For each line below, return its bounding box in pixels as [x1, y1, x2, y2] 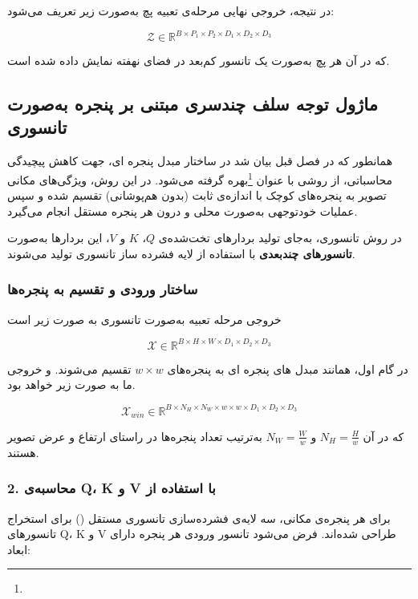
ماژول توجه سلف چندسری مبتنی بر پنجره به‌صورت [7, 91, 378, 116]
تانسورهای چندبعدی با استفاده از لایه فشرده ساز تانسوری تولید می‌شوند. [7, 245, 355, 261]
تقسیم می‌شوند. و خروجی [7, 360, 132, 377]
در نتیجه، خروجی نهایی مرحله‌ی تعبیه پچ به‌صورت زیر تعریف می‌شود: [7, 2, 335, 18]
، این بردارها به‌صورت [7, 229, 110, 246]
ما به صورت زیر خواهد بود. [7, 376, 136, 393]
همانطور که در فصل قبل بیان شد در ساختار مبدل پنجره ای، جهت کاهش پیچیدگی [7, 152, 393, 169]
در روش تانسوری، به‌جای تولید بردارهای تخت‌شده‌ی [158, 229, 402, 246]
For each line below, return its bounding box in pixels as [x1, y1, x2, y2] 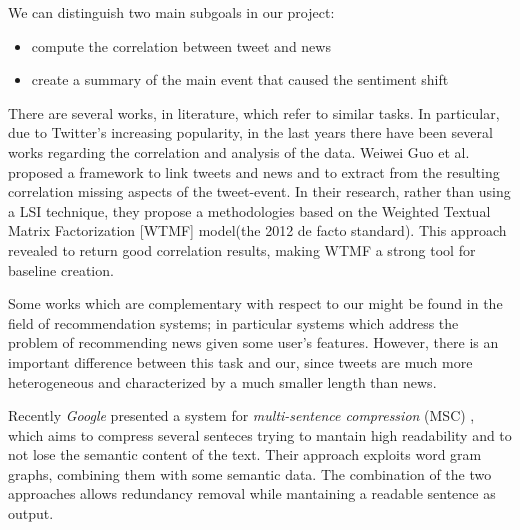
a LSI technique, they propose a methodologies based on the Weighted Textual [8, 200, 491, 221]
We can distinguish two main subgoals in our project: [8, 2, 335, 22]
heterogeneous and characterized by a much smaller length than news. [8, 371, 437, 392]
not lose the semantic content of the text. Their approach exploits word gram [8, 444, 482, 465]
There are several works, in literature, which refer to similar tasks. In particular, [8, 102, 500, 123]
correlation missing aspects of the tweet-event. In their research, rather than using [8, 181, 511, 202]
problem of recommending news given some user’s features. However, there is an [8, 332, 499, 353]
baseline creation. [8, 259, 114, 280]
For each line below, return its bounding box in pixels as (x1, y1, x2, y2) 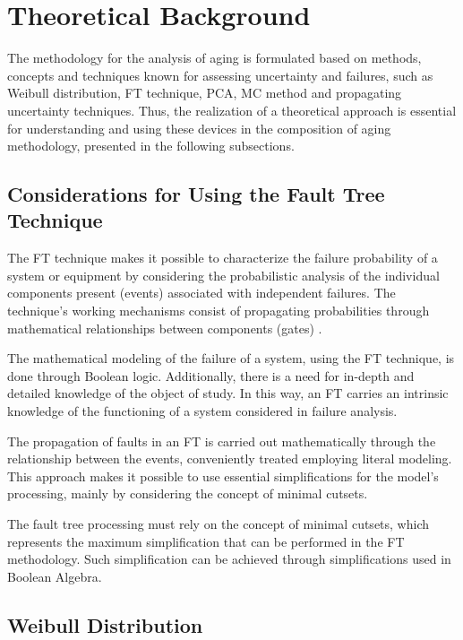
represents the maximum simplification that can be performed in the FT (7, 532, 405, 550)
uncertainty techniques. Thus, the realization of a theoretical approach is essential (7, 100, 457, 119)
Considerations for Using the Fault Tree (7, 180, 385, 208)
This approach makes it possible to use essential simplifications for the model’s (7, 466, 439, 485)
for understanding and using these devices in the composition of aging (7, 118, 391, 137)
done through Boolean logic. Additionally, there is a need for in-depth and (7, 366, 415, 385)
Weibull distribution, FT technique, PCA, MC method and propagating (7, 83, 402, 102)
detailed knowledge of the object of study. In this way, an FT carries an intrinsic (7, 384, 449, 402)
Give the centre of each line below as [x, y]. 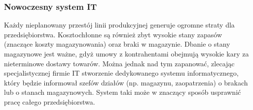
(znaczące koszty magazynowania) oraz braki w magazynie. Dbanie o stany [117, 44]
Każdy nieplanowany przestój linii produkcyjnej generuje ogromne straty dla [119, 25]
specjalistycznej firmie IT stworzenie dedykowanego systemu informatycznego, [121, 73]
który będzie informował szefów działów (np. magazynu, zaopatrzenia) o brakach [126, 82]
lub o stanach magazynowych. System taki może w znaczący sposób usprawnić [123, 92]
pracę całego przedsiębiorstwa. [50, 101]
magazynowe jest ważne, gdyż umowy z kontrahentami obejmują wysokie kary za [126, 54]
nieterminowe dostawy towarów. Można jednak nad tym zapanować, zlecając [119, 63]
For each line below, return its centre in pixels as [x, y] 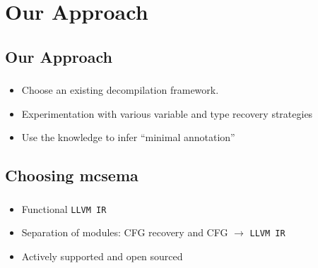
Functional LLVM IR [64, 208]
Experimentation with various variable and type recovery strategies [167, 113]
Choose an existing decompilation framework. [120, 90]
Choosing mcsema [72, 175]
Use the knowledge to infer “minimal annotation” [128, 137]
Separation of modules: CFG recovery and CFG [125, 232]
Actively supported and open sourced [102, 256]
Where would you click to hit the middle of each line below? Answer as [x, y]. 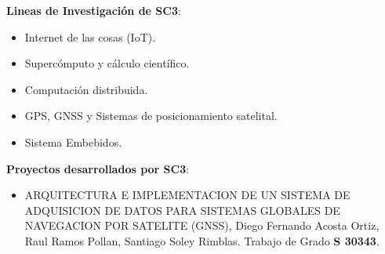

#### [Task goal]
Pictures in the records above are left out; print everything else exactly as written.

#### [Answer below]
For each line below, return its bounding box in pixels as [x1, y1, x2, y2] 
ماژول توجه سلف چندسری مبتنی بر پنجره به‌صورت [7, 91, 378, 116]
تانسورهای چندبعدی با استفاده از لایه فشرده ساز تانسوری تولید می‌شوند. [7, 245, 355, 261]
تقسیم می‌شوند. و خروجی [7, 360, 132, 377]
در نتیجه، خروجی نهایی مرحله‌ی تعبیه پچ به‌صورت زیر تعریف می‌شود: [7, 2, 335, 18]
، این بردارها به‌صورت [7, 229, 110, 246]
ما به صورت زیر خواهد بود. [7, 376, 136, 393]
همانطور که در فصل قبل بیان شد در ساختار مبدل پنجره ای، جهت کاهش پیچیدگی [7, 152, 393, 169]
در روش تانسوری، به‌جای تولید بردارهای تخت‌شده‌ی [158, 229, 402, 246]
For each line below, return its bounding box in pixels as [x1, y1, x2, y2] 
a LSI technique, they propose a methodologies based on the Weighted Textual [8, 200, 491, 221]
We can distinguish two main subgoals in our project: [8, 2, 335, 22]
heterogeneous and characterized by a much smaller length than news. [8, 371, 437, 392]
not lose the semantic content of the text. Their approach exploits word gram [8, 444, 482, 465]
There are several works, in literature, which refer to similar tasks. In particular, [8, 102, 500, 123]
correlation missing aspects of the tweet-event. In their research, rather than using [8, 181, 511, 202]
problem of recommending news given some user’s features. However, there is an [8, 332, 499, 353]
baseline creation. [8, 259, 114, 280]
For each line below, return its bounding box in pixels as (x1, y1, x2, y2) 
represents the maximum simplification that can be performed in the FT (7, 532, 405, 550)
uncertainty techniques. Thus, the realization of a theoretical approach is essential (7, 100, 457, 119)
Considerations for Using the Fault Tree (7, 180, 385, 208)
This approach makes it possible to use essential simplifications for the model’s (7, 466, 439, 485)
for understanding and using these devices in the composition of aging (7, 118, 391, 137)
done through Boolean logic. Additionally, there is a need for in-depth and (7, 366, 415, 385)
Weibull distribution, FT technique, PCA, MC method and propagating (7, 83, 402, 102)
detailed knowledge of the object of study. In this way, an FT carries an intrinsic (7, 384, 449, 402)
Give the centre of each line below as [x, y]. 
(znaczące koszty magazynowania) oraz braki w magazynie. Dbanie o stany [117, 44]
Każdy nieplanowany przestój linii produkcyjnej generuje ogromne straty dla [119, 25]
specjalistycznej firmie IT stworzenie dedykowanego systemu informatycznego, [121, 73]
który będzie informował szefów działów (np. magazynu, zaopatrzenia) o brakach [126, 82]
lub o stanach magazynowych. System taki może w znaczący sposób usprawnić [123, 92]
pracę całego przedsiębiorstwa. [50, 101]
magazynowe jest ważne, gdyż umowy z kontrahentami obejmują wysokie kary za [126, 54]
nieterminowe dostawy towarów. Można jednak nad tym zapanować, zlecając [119, 63]
For each line below, return its centre in pixels as [x, y] 
Functional LLVM IR [64, 208]
Experimentation with various variable and type recovery strategies [167, 113]
Choose an existing decompilation framework. [120, 90]
Choosing mcsema [72, 175]
Use the knowledge to infer “minimal annotation” [128, 137]
Separation of modules: CFG recovery and CFG [125, 232]
Actively supported and open sourced [102, 256]
Where would you click to hit the middle of each line below? Answer as [x, y]. 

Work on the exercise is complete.